Nothing outside the lines below from the one containing "Play, write, draw and have Fun!" through the one containing "59500 Cerkezkoy /" is to be printed; print those exactly, ends included, and drop the pictures.

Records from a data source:
++++
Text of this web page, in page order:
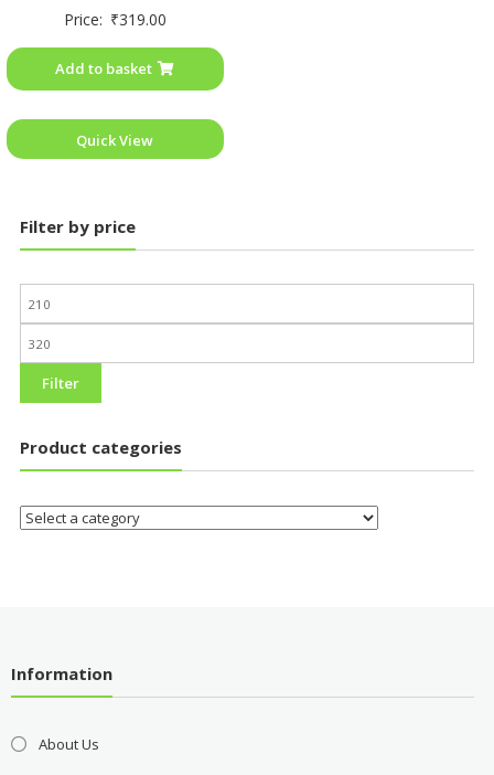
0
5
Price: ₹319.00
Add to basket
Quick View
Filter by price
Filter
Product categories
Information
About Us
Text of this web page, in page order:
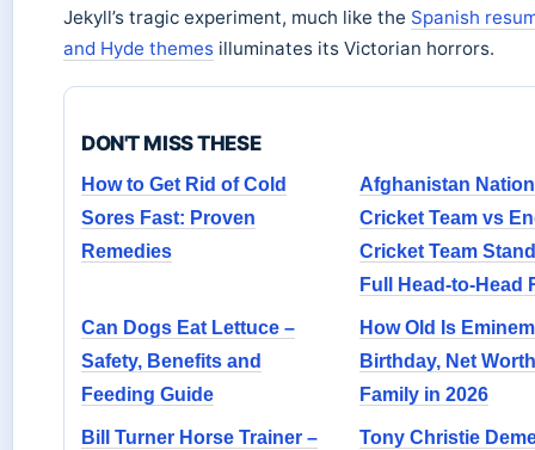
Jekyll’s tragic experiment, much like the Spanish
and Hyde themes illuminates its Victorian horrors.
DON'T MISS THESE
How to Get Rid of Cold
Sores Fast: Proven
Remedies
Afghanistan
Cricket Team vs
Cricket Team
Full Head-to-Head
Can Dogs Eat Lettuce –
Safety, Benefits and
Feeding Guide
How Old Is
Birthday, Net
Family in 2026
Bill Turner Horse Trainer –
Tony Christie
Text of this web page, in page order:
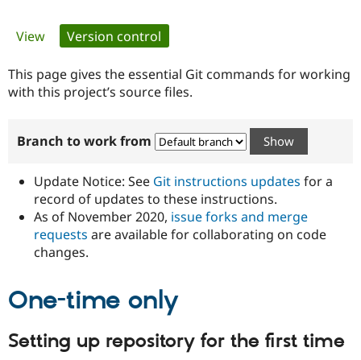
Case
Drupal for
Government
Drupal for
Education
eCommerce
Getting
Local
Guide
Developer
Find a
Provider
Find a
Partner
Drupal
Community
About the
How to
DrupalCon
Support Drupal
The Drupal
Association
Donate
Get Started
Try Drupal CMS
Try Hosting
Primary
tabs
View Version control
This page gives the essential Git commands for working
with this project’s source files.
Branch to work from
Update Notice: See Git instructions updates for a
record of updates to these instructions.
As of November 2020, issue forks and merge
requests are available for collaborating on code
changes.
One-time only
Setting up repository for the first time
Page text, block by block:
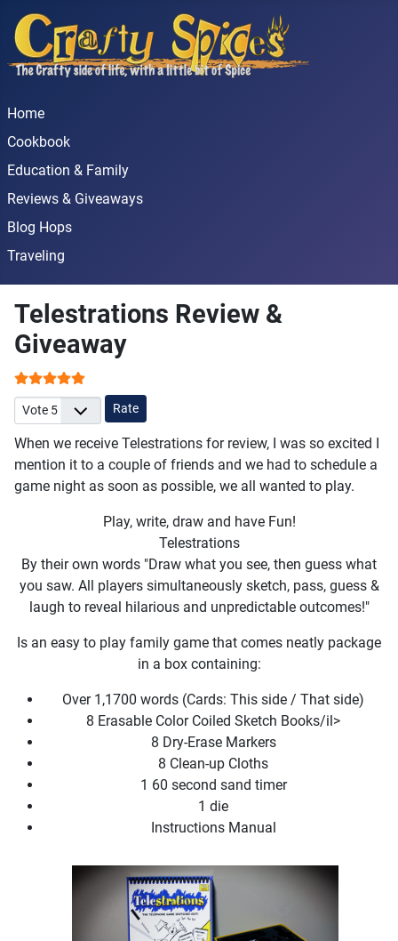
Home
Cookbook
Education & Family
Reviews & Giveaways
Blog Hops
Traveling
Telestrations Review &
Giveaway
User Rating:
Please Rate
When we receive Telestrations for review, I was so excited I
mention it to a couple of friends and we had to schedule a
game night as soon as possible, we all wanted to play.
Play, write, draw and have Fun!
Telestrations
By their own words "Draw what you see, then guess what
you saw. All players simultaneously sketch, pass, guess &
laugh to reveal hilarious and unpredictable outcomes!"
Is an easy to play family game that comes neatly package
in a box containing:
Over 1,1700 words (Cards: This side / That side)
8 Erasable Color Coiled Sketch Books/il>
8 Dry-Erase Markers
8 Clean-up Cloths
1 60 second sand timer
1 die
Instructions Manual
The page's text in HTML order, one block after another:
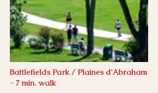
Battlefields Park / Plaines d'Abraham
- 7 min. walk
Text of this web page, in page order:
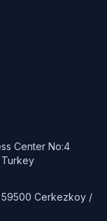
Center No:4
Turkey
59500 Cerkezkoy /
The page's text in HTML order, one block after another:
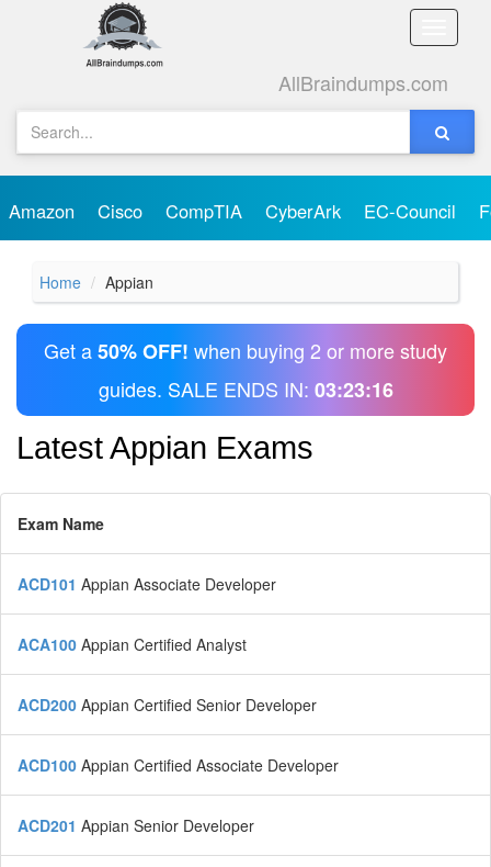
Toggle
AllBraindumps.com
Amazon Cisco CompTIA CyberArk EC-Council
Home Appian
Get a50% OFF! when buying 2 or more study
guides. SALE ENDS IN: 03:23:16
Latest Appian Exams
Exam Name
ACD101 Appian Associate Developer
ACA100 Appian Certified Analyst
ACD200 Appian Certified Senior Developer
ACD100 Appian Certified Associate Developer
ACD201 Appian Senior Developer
++++
◆ **Solution to this exercise**
Play, write, draw and have Fun!
Telestrations
By their own words "Draw what you see, then guess what
you saw. All players simultaneously sketch, pass, guess &
laugh to reveal hilarious and unpredictable outcomes!"
Is an easy to play family game that comes neatly package
in a box containing:
Over 1,1700 words (Cards: This side / That side)
8 Erasable Color Coiled Sketch Books/il>
8 Dry-Erase Markers
8 Clean-up Cloths
1 60 second sand timer
1 die
Instructions Manual
The page's text in HTML order, one block after another:
Battlefields Park / Plaines d'Abraham
- 7 min. walk
Text of this web page, in page order:
Center No:4
Turkey
59500 Cerkezkoy /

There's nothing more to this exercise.